The awakening consciousness, the struggle to regain some form of control over my life, was encapsulated by my tragi-comic battle over my hair. When you break your neck, you are condemned to have the back of your head set on a pillow for, well, much of the rest of your life, and in the shorter term to wear collars for several months. My thick, wavy hair was problematic. Too short to be tied on the top of my head in a pineapple – the only place where it would be out of the way – but long enough to snag and mat like the fur of an abandoned dog. And it hurt. Being unable to raise my head was ordeal enough; having the elastic straps from oxygen masks to tug my scalp, tubes to stick in the hair, tears to dry in it and a collar to catch it made my daily existence more miserable. The back of my head became a hot, itchy torture and just as I had earlier obsessed about drinking a coffee, so I now fantasised about having my hair shaved like a GI. Cut it off, I commanded the most friendly nurses. They laughed at me. I blustered that I would do it myself, but of course in reality I wasn’t able to raise my head unaided, let alone lift my arms behind my head, or wield scissors. I ordered Dave to send for two of my most resourceful friends. I demanded my human right to have my hair cut.

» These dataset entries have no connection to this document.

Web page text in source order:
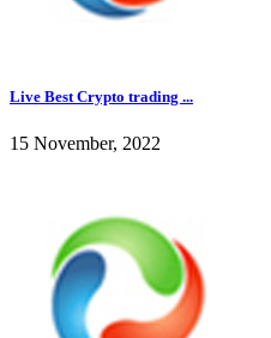
Live Best Crypto trading ...
15 November, 2022
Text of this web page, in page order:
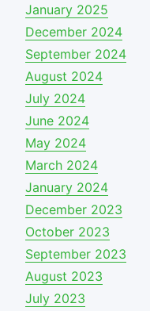
January 2025
December 2024
September 2024
August 2024
July 2024
June 2024
May 2024
March 2024
January 2024
December 2023
October 2023
September 2023
August 2023
July 2023
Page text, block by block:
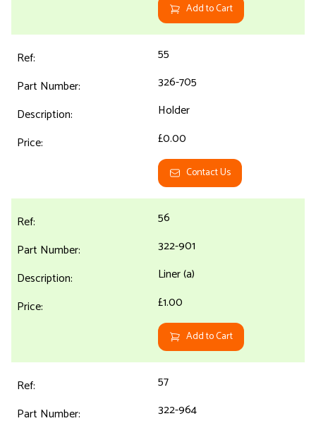
Add to Cart
55
326-705
Holder
£0.00
Contact Us
56
322-901
Liner (a)
£1.00
Add to Cart
57
322-964
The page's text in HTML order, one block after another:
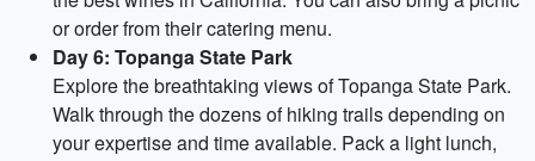
or order from their catering menu.
Day 6: Topanga State Park
Explore the breathtaking views of Topanga State Park.
Walk through the dozens of hiking trails depending on
your expertise and time available. Pack a light lunch,
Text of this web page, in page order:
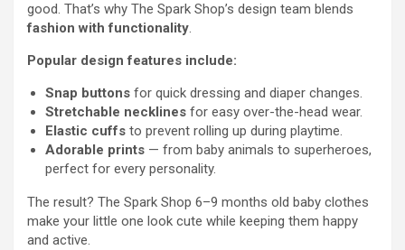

But my husband, less impulsive than me, was concerned it would be against hospital rules or might injure my neck. He refused. I tried again with the nurses, they asked the ward sister, but she too had a touch of the Fat Controller about her, and forbade it – some specious excuse … health and safety, infection control, possibility I might sue them – and I lay and seethed with impotent fury as my Rastafarian mat hummed behind me on the pillow. I remember eyeing the sister balefully as she stood at the nurses’ station. Bloody jobsworth, hidebound by rules. Totally exasperated at my lack of control over something so trivial, I resorted to asking my consultant on the ward round. Dr Purcell raised a cool eyebrow and agreed a family member could cut it. So it was that my sister Lindsay, over from France and armed with a pair of blunt disposable NHS scissors, gave me the best cut of my life – hacked short and choppy up the back of my head. She insisted on leaving the length on top. The result was Simon Le Bon circa 1983 but I felt so free and cool and happy I couldn’t have cared less. My appearance, I had at least twigged, wasn’t going to matter that much for a while, if ever again. I had bigger priorities ahead.

Around then the doctors finally took me off tramadol and I experienced my first proper sleep, morphine-free. I remember waking with a sense of profound joy, awash with the novelty of feeling deeply rested. Unbelievably restored, at peace. All traces of the orange cable-stitch wool had gone away and the sunlight was streaming through the thin patterned curtains around my bed, a pattern of blue oblongs and squares which I had, it seemed, been studying and reinterpreting for years. For the first time the material looked fresh, normal – just cloth – not an omen, or pictures, or a metaphor, or a maze.

It was time to move into the unknown.